She looked down at the box but made no move to open it or peruse the contents. Rather, she tugged on the string to the tea bag in her mug, steam rising from the surface as she repeatedly and aggressively dunked the bag.

I gestured to the box. “That’s the documentation your advertisers and the Trading Post participants have provided to me so far.” I pulled the lid off the box, retrieved the copy of the spreadsheet, and held it out to her. “You owe two hundred and thirty-six thousand dollars in taxes, interest, and penalties so far. Of course, that number is going to go up as more evidence comes in, and that doesn’t include what you’ll owe in sales tax. The state comptroller’s office will be in touch with you about that.”
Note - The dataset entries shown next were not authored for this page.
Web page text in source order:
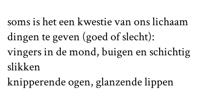
soms is het een kwestie van ons lichaam
dingen te geven (goed of slecht):
vingers in de mond, buigen en schichtig
slikken
knipperende ogen, glanzende lippen
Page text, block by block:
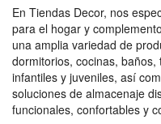
En Tiendas Decor, nos
para el hogar y
una amplia variedad de
dormitorios, cocinas,
infantiles y juveniles, así
soluciones de almacenaje
funcionales, confortables y
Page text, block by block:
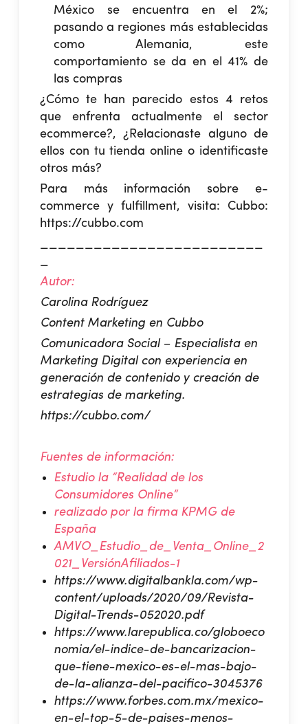
México se encuentra en el 2%;
pasando a regiones más establecidas
como Alemania, este
comportamiento se da en el 41% de
las compras
¿Cómo te han parecido estos 4 retos
que enfrenta actualmente el sector
ecommerce?,¿Relacionaste alguno de
ellos con tu tienda online o identificaste
otros más?
Para más información sobre e-
commerce y fulfillment, visita: Cubbo:
https://cubbo.com
Autor:
Carolina Rodríguez
Content Marketing en Cubbo
Comunicadora Social – Especialista en
Marketing Digital con experiencia en
generación de contenido y creación de
estrategias de marketing.
https://cubbo.com/
Fuentes de información:
Estudio la “Realidad de los
Consumidores Online”
realizado por la firma KPMG de
España
AMVO_Estudio_de_Venta_Online_2
021_VersiónAfiliados-1
https://www.digitalbankla.com/wp-
content/uploads/2020/09/Revista-
Digital-Trends-052020.pdf
https://www.larepublica.co/globoeco
nomia/el-indice-de-bancarizacion-
que-tiene-mexico-es-el-mas-bajo-
de-la-alianza-del-pacifico-3045376
https://www.forbes.com.mx/mexico-
en-el-top-5-de-paises-menos-
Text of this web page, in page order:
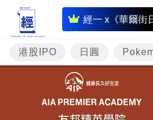
經一 x《華爾街
即
時
財
經
專
題
港股IPO 日圓
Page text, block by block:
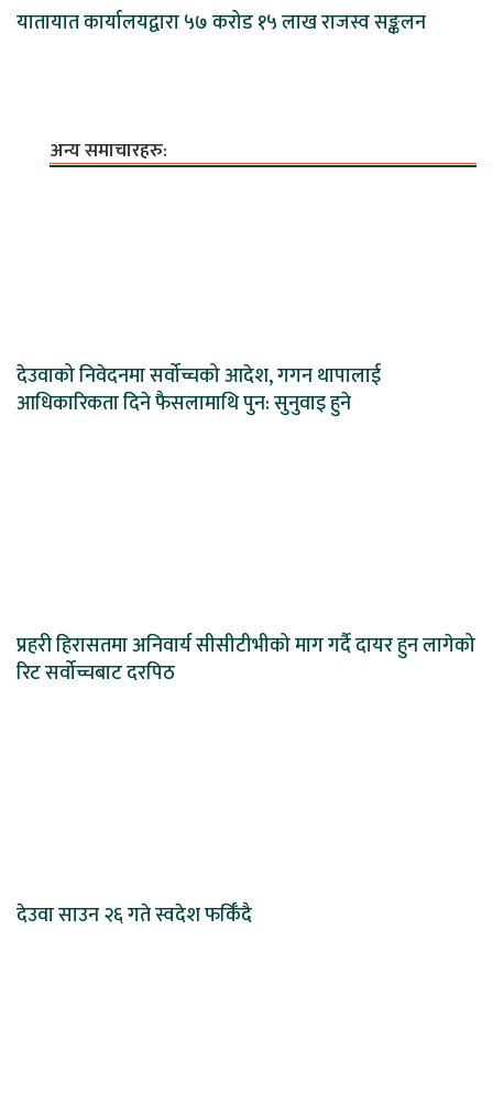
यातायात कार्यालयद्वारा ५७ करोड १५ लाख राजस्व सङ्कलन
अन्य समाचारहरु:
देउवाको निवेदनमा सर्वोच्चको आदेश, गगन थापालाई
आधिकारिकता दिने फैसलामाथि पुन: सुनुवाइ हुने
प्रहरी हिरासतमा अनिवार्य सीसीटीभीको माग गर्दै दायर हुन लागेको
रिट सर्वोच्चबाट दरपिठ
देउवा साउन २६ गते स्वदेश फर्किँदै
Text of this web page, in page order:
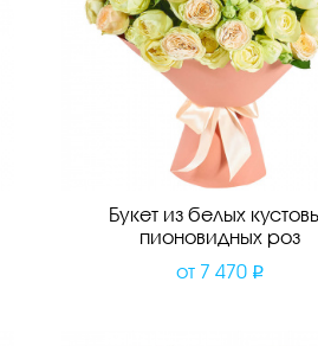
Букет из белых
пионовидных роз
от 7 470
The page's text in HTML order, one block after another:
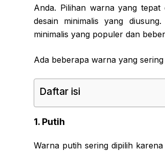
Anda. Pilihan warna yang
desain minimalis yang
minimalis yang populer dan
Ada beberapa warna yang
Daftar isi
1. Putih
Warna putih sering dipilih
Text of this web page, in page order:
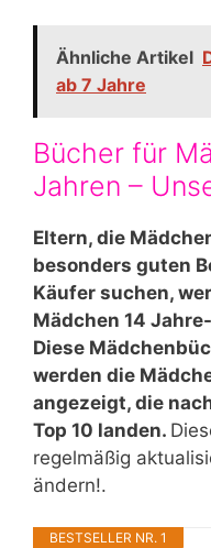
Ähnliche Artikel
ab 7 Jahre
Bücher für
Jahren –
Eltern, die
besonders guten
Käufer suchen,
Mädchen 14
Diese
werden die
angezeigt, die
Top 10 landen.
regelmäßig
ändern!.
BESTSELLER NR. 1
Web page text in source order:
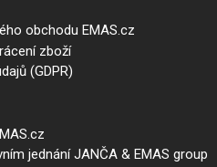
obchodu EMAS.cz
zboží
(GDPR)
jednání JANČA & EMAS group
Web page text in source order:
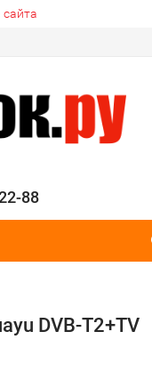
88
DVB-T2+TV
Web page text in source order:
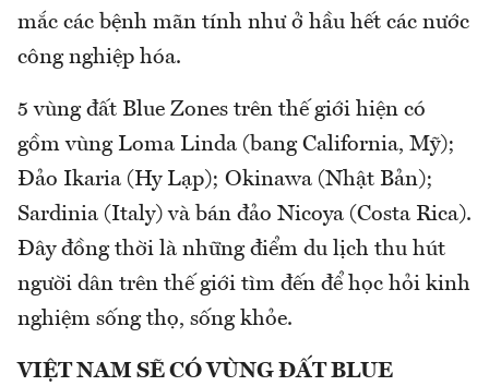
mắc các bệnh mãn tính như ở hầu hết các nước
công nghiệp hóa.
5 vùng đất Blue Zones trên thế giới hiện có
gồm vùng Loma Linda (bang California, Mỹ);
Đảo Ikaria (Hy Lạp); Okinawa (Nhật Bản);
Sardinia (Italy) và bán đảo Nicoya (Costa Rica).
Đây đồng thời là những điểm du lịch thu hút
người dân trên thế giới tìm đến để học hỏi kinh
nghiệm sống thọ, sống khỏe.
VIỆT NAM SẼ CÓ VÙNG ĐẤT BLUE
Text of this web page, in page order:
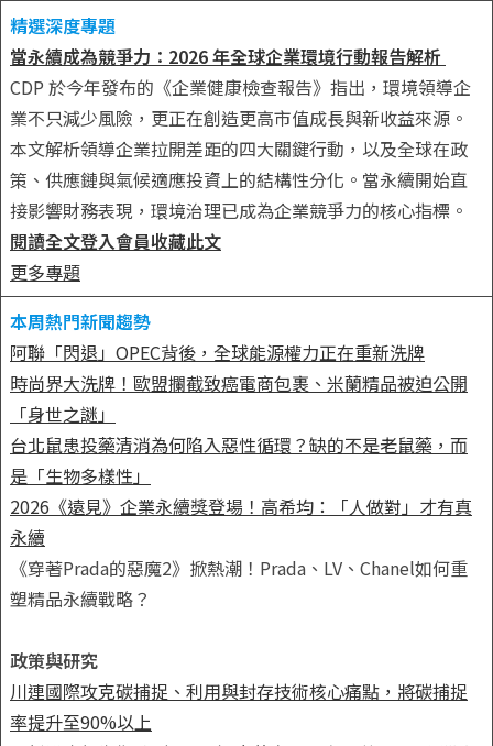
精選深度專題
當永續成為競爭力：2026 年全球企業環境行動報告解析
CDP 於今年發布的《企業健康檢查報告》指出，環境領導企
業不只減少風險，更正在創造更高市值成長與新收益來源。
本文解析領導企業拉開差距的四大關鍵行動，以及全球在政
策、供應鏈與氣候適應投資上的結構性分化。當永續開始直
接影響財務表現，環境治理已成為企業競爭力的核心指標。
閱讀全文登入會員收藏此文
更多專題
本周熱門新聞趨勢
阿聯「閃退」OPEC背後，全球能源權力正在重新洗牌
時尚界大洗牌！歐盟攔截致癌電商包裹、米蘭精品被迫公開
「身世之謎」
台北鼠患投藥清消為何陷入惡性循環？缺的不是老鼠藥，而
是「生物多樣性」
2026《遠見》企業永續獎登場！高希均：「人做對」才有真
永續
《穿著Prada的惡魔2》掀熱潮！Prada、LV、Chanel如何重
塑精品永續戰略？
政策與研究
川連國際攻克碳捕捉、利用與封存技術核心痛點，將碳捕捉
率提升至90%以上
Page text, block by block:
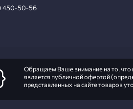
450-50-56
Обращаем Ваше внимание на то, что
является публичной офертой
представленных на сайте товаров
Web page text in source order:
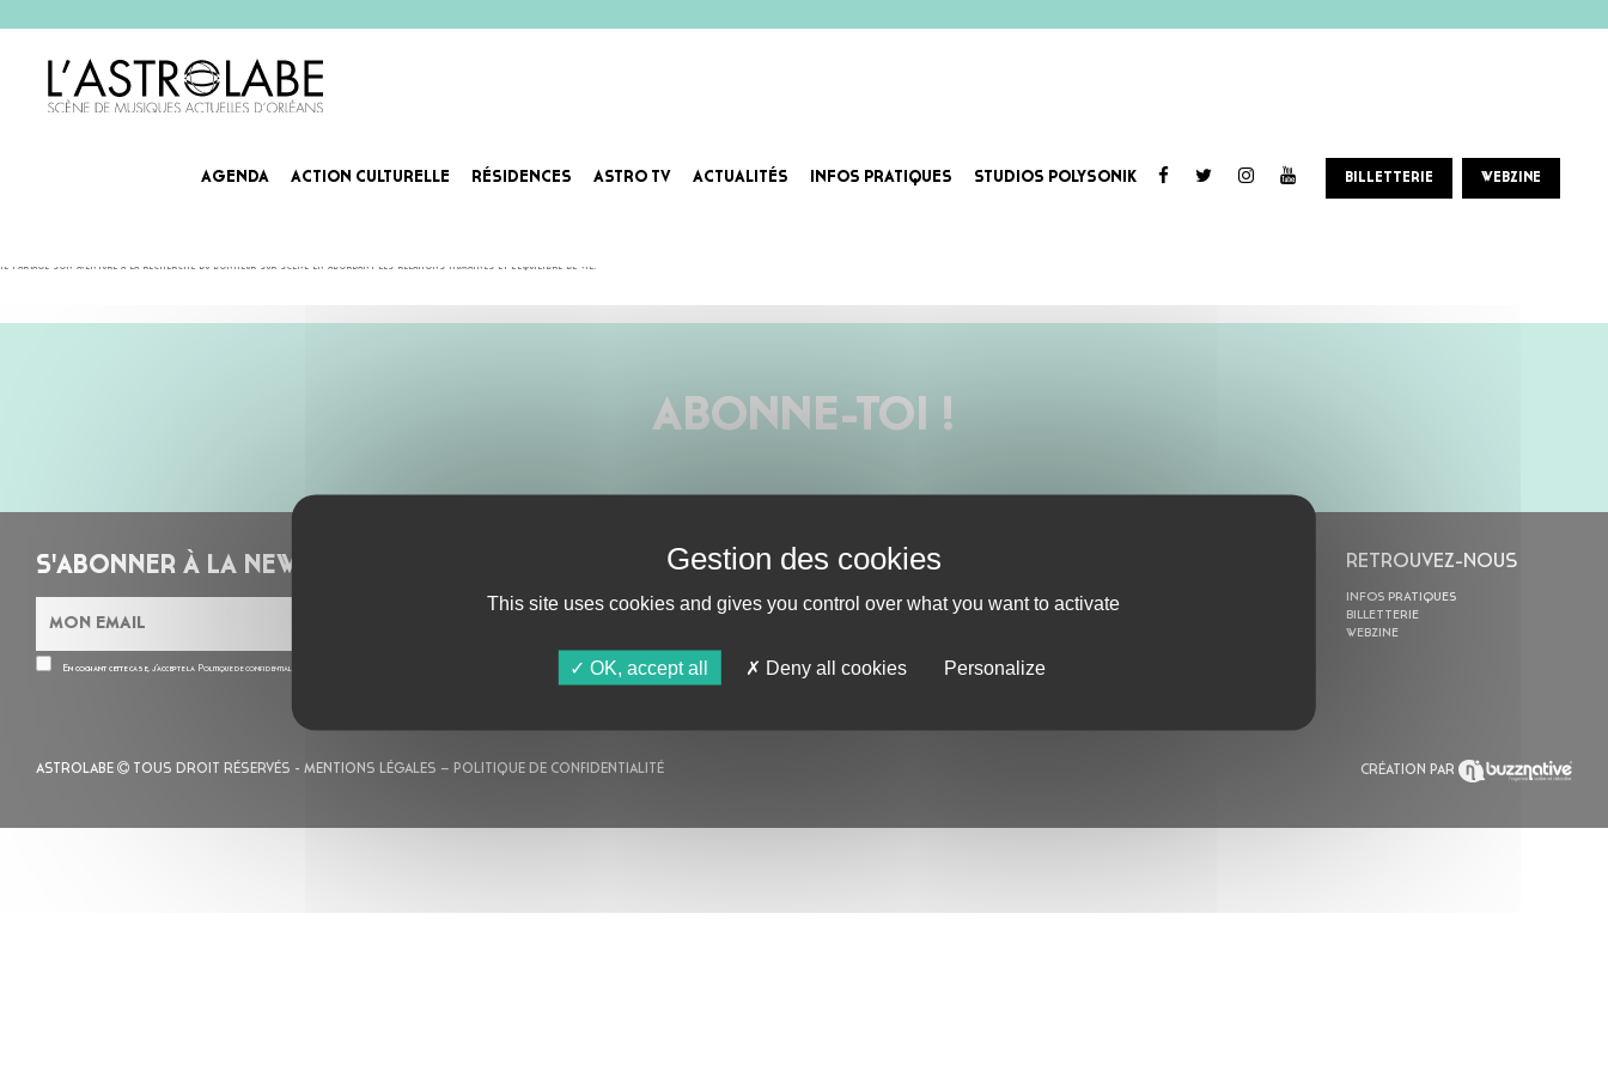
AGENDA ACTION CULTURELLE RÉSIDENCES ASTRO TV ACTUALITÉS INFOS PRATIQUES STUDIOS POLYSONIK BILLETTERIE WEBZINE
Il partage son aventure à la recherche du bonheur sur scène en abordant les relations humaines et l’équilibre de vie.
ABONNE-TOI !
S'ABONNER À LA NEWSLETTER
En cochant cette case, j’accepte la Politique de confidentialité
AU PROGRAMME
AGENDA
ACTION CULTURELLE
RETROUVEZ-NOUS
INFOS PRATIQUES
BILLETTERIE
WEBZINE
ASTROLABE TOUS DROIT RÉSERVÉS - MENTIONS LÉGALES – POLITIQUE DE CONFIDENTIALITÉ CRÉATION PAR
This site uses cookies and gives you control over what you want to activate
OK, accept all Deny all cookies Personalize
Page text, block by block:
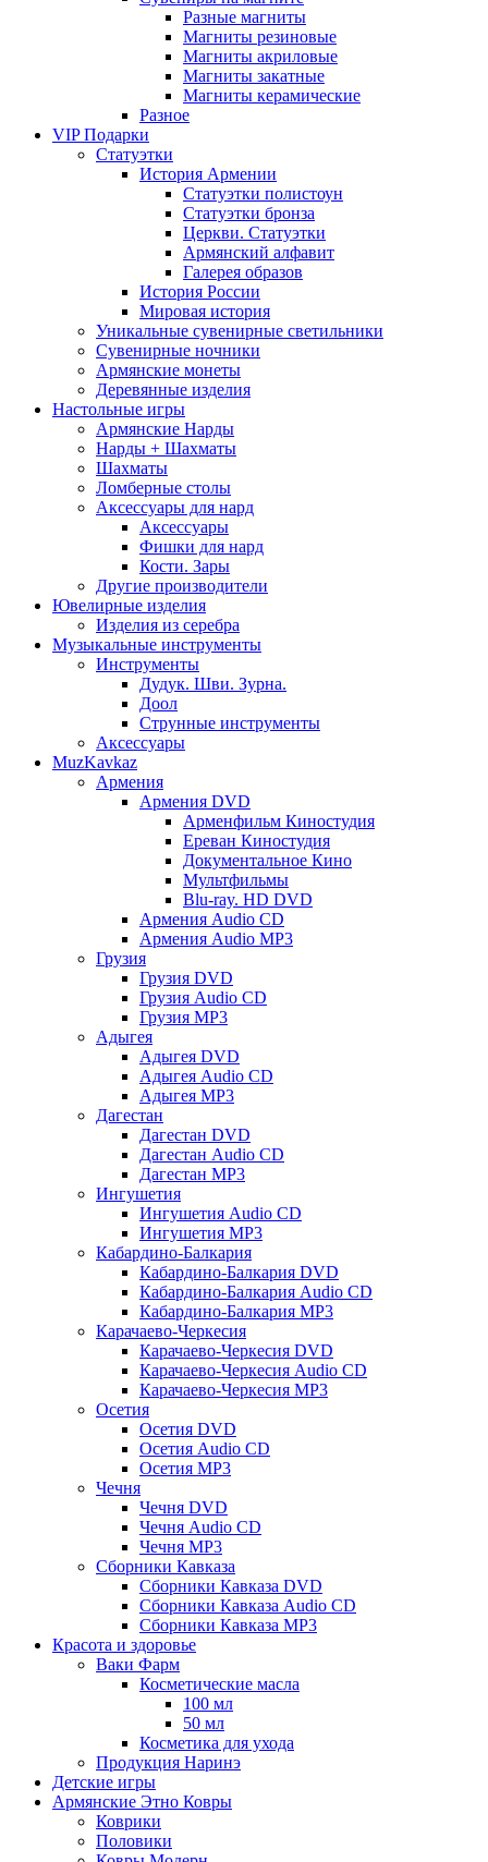
Разные магниты
Магниты резиновые
Магниты акриловые
Магниты закатные
Магниты керамические
Разное
VIP Подарки
Статуэтки
История Армении
Статуэтки полистоун
Статуэтки бронза
Церкви. Статуэтки
Армянский алфавит
Галерея образов
История России
Мировая история
Уникальные сувенирные светильники
Сувенирные ночники
Армянские монеты
Деревянные изделия
Настольные игры
Армянские Нарды
Нарды + Шахматы
Шахматы
Ломберные столы
Аксессуары для нард
Аксессуары
Фишки для нард
Кости. Зары
Другие производители
Ювелирные изделия
Изделия из серебра
Музыкальные инструменты
Инструменты
Дудук. Шви. Зурна.
Доол
Струнные инструменты
Аксессуары
MuzKavkaz
Армения
Армения DVD
Арменфильм Киностудия
Ереван Киностудия
Документальное Кино
Мультфильмы
Blu-ray. HD DVD
Армения Audio CD
Армения Audio MP3
Грузия
Грузия DVD
Грузия Audio CD
Грузия MP3
Адыгея
Адыгея DVD
Адыгея Audio CD
Адыгея MP3
Дагестан
Дагестан DVD
Дагестан Audio CD
Дагестан MP3
Ингушетия
Ингушетия Audio CD
Ингушетия MP3
Кабардино-Балкария
Кабардино-Балкария DVD
Кабардино-Балкария Audio CD
Кабардино-Балкария MP3
Карачаево-Черкесия
Карачаево-Черкесия DVD
Карачаево-Черкесия Audio CD
Карачаево-Черкесия MP3
Осетия
Осетия DVD
Осетия Audio CD
Осетия MP3
Чечня
Чечня DVD
Чечня Audio CD
Чечня MP3
Сборники Кавказа
Сборники Кавказа DVD
Сборники Кавказа Audio CD
Сборники Кавказа MP3
Красота и здоровье
Ваки Фарм
Косметические масла
100 мл
50 мл
Косметика для ухода
Продукция Наринэ
Детские игры
Армянские Этно Ковры
Коврики
Половики

She made no move to take the spreadsheet from my hand.

“Look,” I said, “the less you cooperate, the worse it’s going to be for you. I came here as a courtesy to let you know where things stand.”

“A courtesy?” She stopped tugging the string and smirked. “You call this a courtesy?”

“Actually, yes. I could’ve come to arrest you, but instead I’d hoped maybe you’d come to your senses and we could work something out.”

“Senses?” Flo stood, her fingers wrapped around the dollar-sign handle of the mug, its bottom cradled in her other hand. As she stared at me, something dark and evil flashed in her eyes. “Here’s some senses for you!”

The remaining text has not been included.